I feel that every adult should own a side arm. People are hesitant to start shooting if they know they will be shot.

Linda from Plymouth, Michigan hits the nail on the head with her comment regarding the above commentary.
"To back up Ted's points, when have we ever heard of a gunman killing 32 people in a police station? How about at an Army Base in Michigan? Nope. How about at the local shooting range? Tons of guns there, you'd think there'd be mass killing there every other weekend with all the guns...oh wait...at all those places the victims would be armed and would shoot back. An armed gunman wouldn't get out more than one shot, if that, before being stopped."

4/21/2007 7:58 PM  
Blogger Unknown said...

...or, there'd just be a whole lot more shootings.

4/22/2007 2:07 PM  
Blogger Darrell said...

Rey: ...or, there'd just be a whole lot more shootings.
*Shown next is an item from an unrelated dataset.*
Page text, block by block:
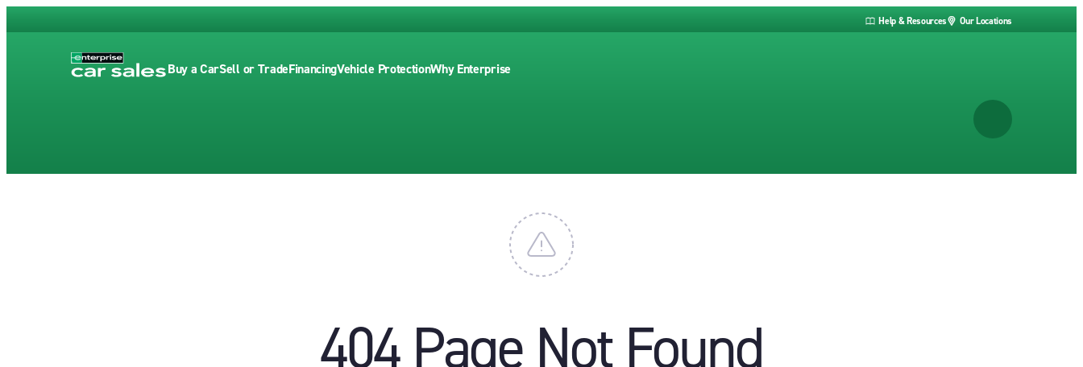
Help & Resources Our Locations
Buy a CarSell or TradeFinancingVehicle ProtectionWhy Enterprise
404 Page Not Found

No disrespect, but you'd be surprised how sobering it is to have a gun in your hands. I'm inclined to think that most people are reasonable, and that if most reasonable people had more experience with, access to and knowledge about firearms, there'd be less violence.

Having said that, I'll also say that on a personal level I dislike guns.

4/22/2007 3:15 PM  
Blogger Lorna said...

great post, respectful and insightful.

4/22/2007 6:46 PM  
Blogger Unknown said...

No disrespect, but you'd be surprised how sobering it is to have a gun in your hands.

Oh I've held one and I'll even step it down and say a paintball gun is even sobering. But if the 20th century (or my old neighborhood, or anyone driving on the LIE, or the people who frequent the G Train at night) has proved anything it's this: Empowered People will Do and Justify the Unreasonable.

4/22/2007 7:42 PM  
Blogger Otis said...

Nice post MCF.

I know it sounds hollow, but the old saying still applies: Guns don't kill people, people kill people.

Outlaw guns and then you have to outlaw knives. Then household cleaners. Then baseball bats. Then whips.

Wait a minute, now I'm picturing a scene from the movie Airplane.